(Given information)
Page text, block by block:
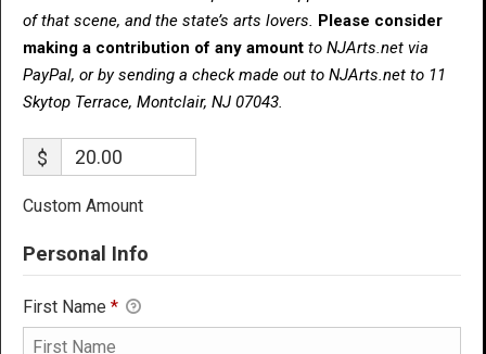
of that scene, and the state’s arts lovers. Please consider
making a contribution of any amount to NJArts.net via
PayPal, or by sending a check made out to NJArts.net to 11
Skytop Terrace, Montclair, NJ 07043.
$
Custom Amount
Personal Info
First Name *
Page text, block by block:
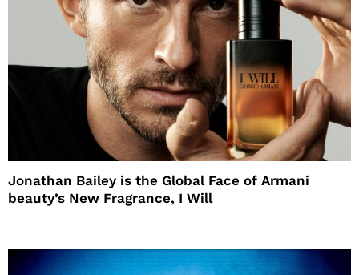
Jonathan Bailey is the Global Face of Armani
beauty’s New Fragrance, I Will
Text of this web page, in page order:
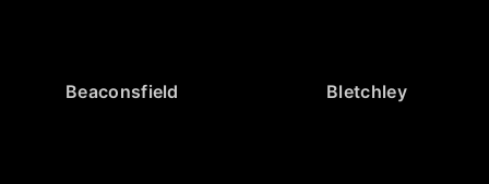
Beaconsfield Bletchley
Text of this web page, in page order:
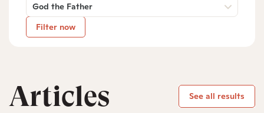
God the Father
Filter now
Articles See all results
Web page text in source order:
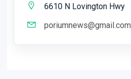
6610 N Lovington Hwy
poriumnews@gmail.com
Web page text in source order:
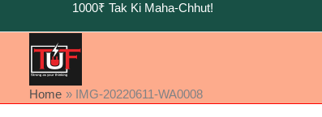
1000₹ Tak Ki Maha-Chhut!
Home IMG-20220611-WA0008
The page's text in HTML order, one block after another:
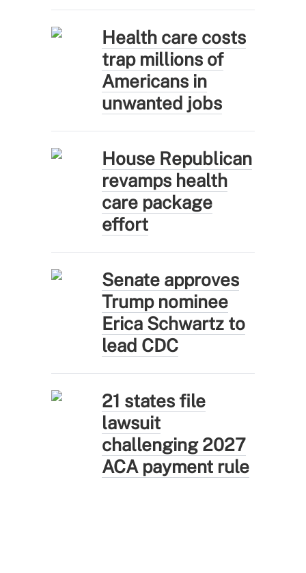
Health care costs
trap millions of
Americans in
unwanted jobs
House Republican
revamps health
care package
effort
Senate approves
Trump nominee
Erica Schwartz to
lead CDC
21 states file
lawsuit
challenging 2027
ACA payment rule
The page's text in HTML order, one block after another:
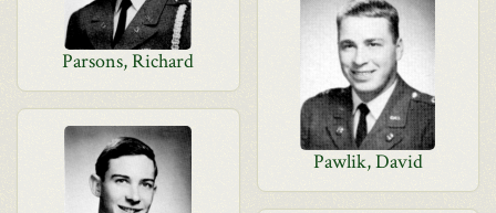
Parsons, Richard
Pawlik, David
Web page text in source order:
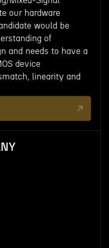
our hardware
would be
of
and needs to have a
device
linearity and
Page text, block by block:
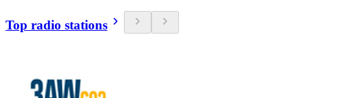
Top radio stations
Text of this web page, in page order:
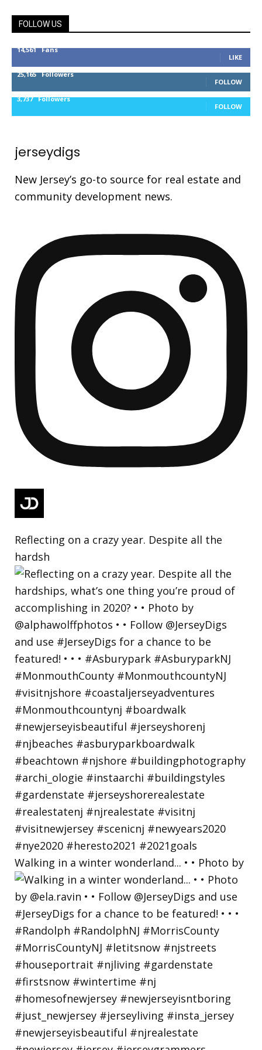
FOLLOW US
14,561 Fans
LIKE
25,165 Followers
FOLLOW
3,737 Followers
FOLLOW
jerseydigs
New Jersey’s go-to source for real estate and
community development news.
Reflecting on a crazy year. Despite all the
hardsh
Walking in a winter wonderland... • • Photo by
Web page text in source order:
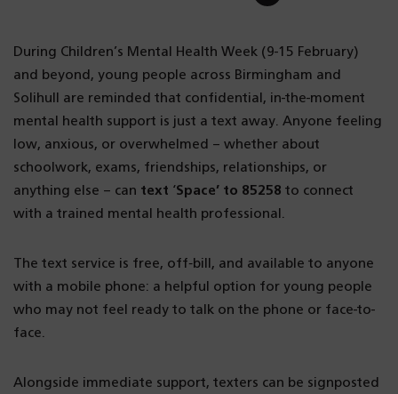
During Children’s Mental Health Week (9-15 February)
and beyond, young people across Birmingham and
Solihull are reminded that confidential, in-the-moment
mental health support is just a text away. Anyone feeling
low, anxious, or overwhelmed – whether about
schoolwork, exams, friendships, relationships, or
anything else – can text ‘Space’ to 85258 to connect
with a trained mental health professional.
The text service is free, off‑bill, and available to anyone
with a mobile phone: a helpful option for young people
who may not feel ready to talk on the phone or face-to-
face.
Alongside immediate support, texters can be signposted
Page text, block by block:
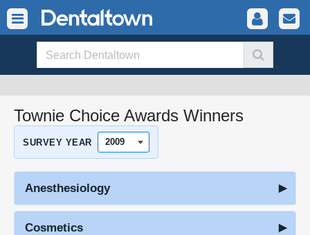
Townie Choice Awards Winners
SURVEY YEAR
Anesthesiology
Cosmetics
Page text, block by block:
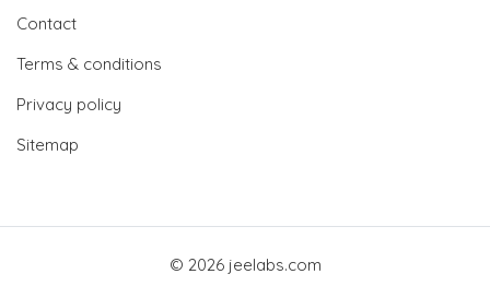
Contact
Terms & conditions
Privacy policy
Sitemap
© 2026 jeelabs.com
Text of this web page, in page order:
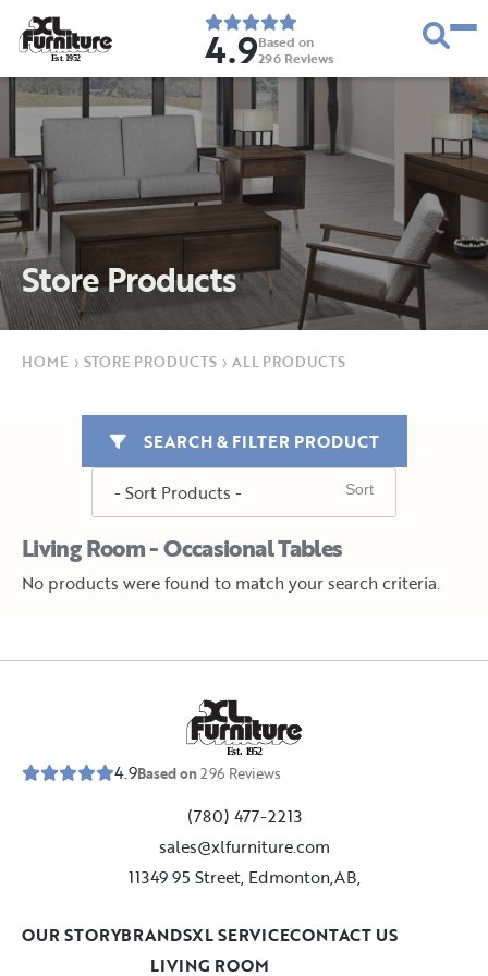
Est. 1952 4.9Based on
296 Reviews
Store Products
HOME › STORE PRODUCTS › ALL PRODUCTS
Living Room - Occasional Tables
SEARCH & FILTER PRODUCT
No products were found to match your search criteria.
Est. 1952
4.9Based on296 Reviews
(780) 477-2213
sales@xlfurniture.com
11349 95 Street, Edmonton,AB,
LIVING ROOM
OUR STORYBRANDSXL SERVICECONTACT US
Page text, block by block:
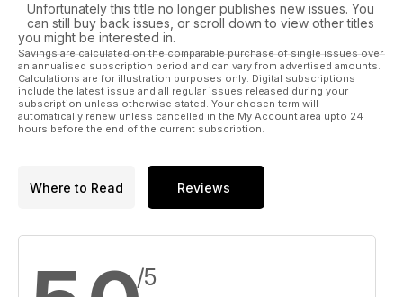
Unfortunately this title no longer publishes new issues. You
can still buy back issues, or scroll down to view other titles
you might be interested in.
Savings are calculated on the comparable purchase of single issues over
an annualised subscription period and can vary from advertised amounts.
Calculations are for illustration purposes only. Digital subscriptions
include the latest issue and all regular issues released during your
subscription unless otherwise stated. Your chosen term will
automatically renew unless cancelled in the My Account area upto 24
hours before the end of the current subscription.
Where to Read Reviews
/5
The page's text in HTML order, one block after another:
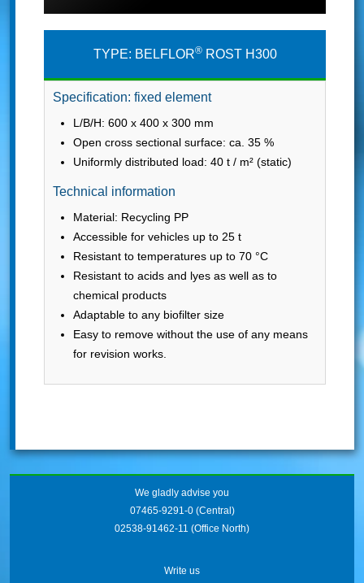
TYPE: BELFLOR®ROST H300
Specification: fixed element
L/B/H: 600 x 400 x 300 mm
Open cross sectional surface: ca. 35 %
Uniformly distributed load: 40 t / m² (static)
Technical information
Material: Recycling PP
Accessible for vehicles up to 25 t
Resistant to temperatures up to 70 °C
Resistant to acids and lyes as well as to
chemical products
Adaptable to any biofilter size
Easy to remove without the use of any means
for revision works.
We gladly advise you
07465-9291-0 (Central)
02538-91462-11 (Office North)
Write us
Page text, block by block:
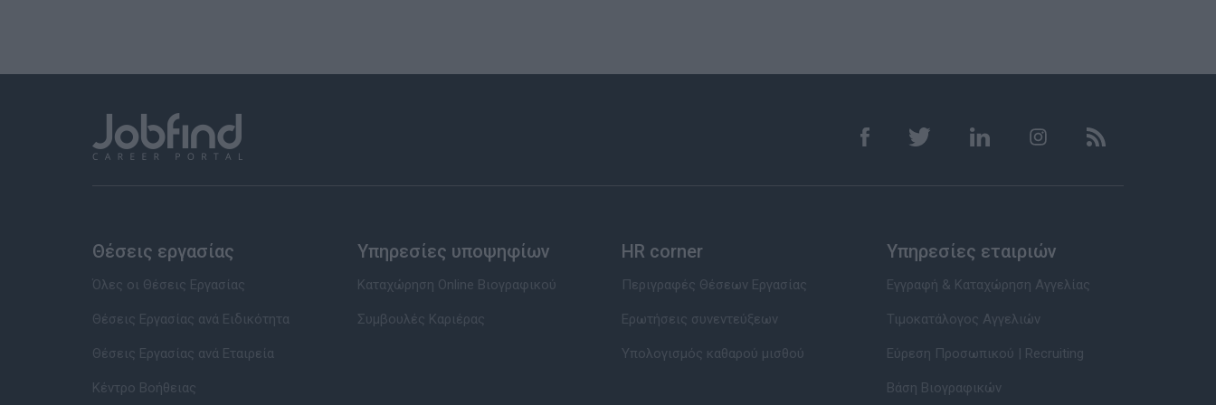
Θέσεις εργασίας
Όλες οι Θέσεις Εργασίας
Θέσεις Εργασίας ανά Ειδικότητα
Θέσεις Εργασίας ανά Εταιρεία
Κέντρο Βοήθειας
Υπηρεσίες υποψηφίων
Καταχώρηση Online Βιογραφικού
Συμβουλές Καριέρας
HR corner
Περιγραφές Θέσεων Εργασίας
Ερωτήσεις συνεντεύξεων
Υπολογισμός καθαρού μισθού
Υπηρεσίες εταιριών
Εγγραφή & Καταχώρηση Αγγελίας
Τιμοκατάλογος Αγγελιών
Εύρεση Προσωπικού | Recruiting
Βάση Βιογραφικών

(Task requirements) The records above, minus their pictures, are to be returned verbatim.

(Expected output)
Page text, block by block:
of that scene, and the state’s arts lovers. Please consider
making a contribution of any amount to NJArts.net via
PayPal, or by sending a check made out to NJArts.net to 11
Skytop Terrace, Montclair, NJ 07043.
$
Custom Amount
Personal Info
First Name *
Page text, block by block:
Jonathan Bailey is the Global Face of Armani
beauty’s New Fragrance, I Will
Text of this web page, in page order:
Beaconsfield Bletchley
Text of this web page, in page order:
God the Father
Filter now
Articles See all results
Web page text in source order:
6610 N Lovington Hwy
poriumnews@gmail.com
Web page text in source order:
1000₹ Tak Ki Maha-Chhut!
Home IMG-20220611-WA0008
The page's text in HTML order, one block after another:
Health care costs
trap millions of
Americans in
unwanted jobs
House Republican
revamps health
care package
effort
Senate approves
Trump nominee
Erica Schwartz to
lead CDC
21 states file
lawsuit
challenging 2027
ACA payment rule
The page's text in HTML order, one block after another:
Parsons, Richard
Pawlik, David
Web page text in source order:
our hardware
would be
of
and needs to have a
device
linearity and
Page text, block by block:
Top radio stations
Text of this web page, in page order:
FOLLOW US
14,561 Fans
LIKE
25,165 Followers
FOLLOW
3,737 Followers
FOLLOW
jerseydigs
New Jersey’s go-to source for real estate and
community development news.
Reflecting on a crazy year. Despite all the
hardsh
Walking in a winter wonderland... • • Photo by
Web page text in source order:
During Children’s Mental Health Week (9-15 February)
and beyond, young people across Birmingham and
Solihull are reminded that confidential, in-the-moment
mental health support is just a text away. Anyone feeling
low, anxious, or overwhelmed – whether about
schoolwork, exams, friendships, relationships, or
anything else – can text ‘Space’ to 85258 to connect
with a trained mental health professional.
The text service is free, off‑bill, and available to anyone
with a mobile phone: a helpful option for young people
who may not feel ready to talk on the phone or face-to-
face.
Alongside immediate support, texters can be signposted
Page text, block by block:
Townie Choice Awards Winners
SURVEY YEAR
Anesthesiology
Cosmetics
Page text, block by block:
Contact
Terms & conditions
Privacy policy
Sitemap
© 2026 jeelabs.com
Text of this web page, in page order:
Est. 1952 4.9Based on
296 Reviews
Store Products
HOME › STORE PRODUCTS › ALL PRODUCTS
Living Room - Occasional Tables
SEARCH & FILTER PRODUCT
No products were found to match your search criteria.
Est. 1952
4.9Based on296 Reviews
(780) 477-2213
sales@xlfurniture.com
11349 95 Street, Edmonton,AB,
LIVING ROOM
OUR STORYBRANDSXL SERVICECONTACT US
Page text, block by block:
Unfortunately this title no longer publishes new issues. You
can still buy back issues, or scroll down to view other titles
you might be interested in.
Savings are calculated on the comparable purchase of single issues over
an annualised subscription period and can vary from advertised amounts.
Calculations are for illustration purposes only. Digital subscriptions
include the latest issue and all regular issues released during your
subscription unless otherwise stated. Your chosen term will
automatically renew unless cancelled in the My Account area upto 24
hours before the end of the current subscription.
Where to Read Reviews
/5
The page's text in HTML order, one block after another:
TYPE: BELFLOR®ROST H300
Specification: fixed element
L/B/H: 600 x 400 x 300 mm
Open cross sectional surface: ca. 35 %
Uniformly distributed load: 40 t / m² (static)
Technical information
Material: Recycling PP
Accessible for vehicles up to 25 t
Resistant to temperatures up to 70 °C
Resistant to acids and lyes as well as to
chemical products
Adaptable to any biofilter size
Easy to remove without the use of any means
for revision works.
We gladly advise you
07465-9291-0 (Central)
02538-91462-11 (Office North)
Write us
Page text, block by block:
Θέσεις εργασίας
Όλες οι Θέσεις Εργασίας
Θέσεις Εργασίας ανά Ειδικότητα
Θέσεις Εργασίας ανά Εταιρεία
Κέντρο Βοήθειας
Υπηρεσίες υποψηφίων
Καταχώρηση Online Βιογραφικού
Συμβουλές Καριέρας
HR corner
Περιγραφές Θέσεων Εργασίας
Ερωτήσεις συνεντεύξεων
Υπολογισμός καθαρού μισθού
Υπηρεσίες εταιριών
Εγγραφή & Καταχώρηση Αγγελίας
Τιμοκατάλογος Αγγελιών
Εύρεση Προσωπικού | Recruiting
Βάση Βιογραφικών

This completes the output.